◆ How to complete this task
Copy all lines containing the string "page" from the records below.

◆ Items from a data source

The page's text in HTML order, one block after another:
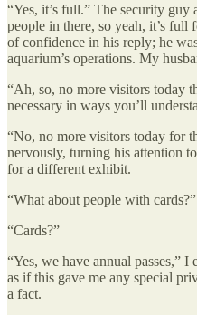
“Yes, it’s full.” The security guy
people in there, so yeah, it’s full
of confidence in his reply; he
aquarium’s operations. My
“Ah, so, no more visitors today
necessary in ways you’ll
“No, no more visitors today for
nervously, turning his attention
for a different exhibit.
“What about people with
“Cards?”
“Yes, we have annual passes,”
as if this gave me any special
a fact.
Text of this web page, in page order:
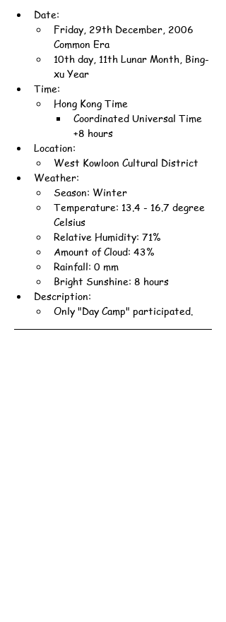
Date:
Friday, 29th December, 2006
Common Era
10th day, 11th Lunar Month, Bing-
xu Year
Time:
Hong Kong Time
Coordinated Universal Time
+8 hours
Location:
West Kowloon Cultural District
Weather:
Season: Winter
Temperature: 13.4 - 16.7 degree
Celsius
Relative Humidity: 71%
Amount of Cloud: 43%
Rainfall: 0 mm
Bright Sunshine: 8 hours
Description:
Only "Day Camp" participated.

◆ Exercise output
The page's text in HTML order, one block after another:
Text of this web page, in page order:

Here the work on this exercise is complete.